TASK INSTRUCTIONS: If a line in the entries below holds the string "true", copy it.

SUPPLIED ENTRIES:
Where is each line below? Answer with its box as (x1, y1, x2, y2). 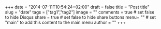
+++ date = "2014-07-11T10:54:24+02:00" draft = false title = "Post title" (5, 4, 150, 10)
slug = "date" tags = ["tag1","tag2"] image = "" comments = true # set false (5, 9, 155, 15)
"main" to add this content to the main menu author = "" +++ (5, 19, 126, 25)
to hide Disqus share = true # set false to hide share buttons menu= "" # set (5, 14, 156, 20)

EXERCISE RESPONSE:
slug = "date" tags = ["tag1","tag2"] image = "" comments = true # set false (5, 9, 155, 15)
to hide Disqus share = true # set false to hide share buttons menu= "" # set (5, 14, 156, 20)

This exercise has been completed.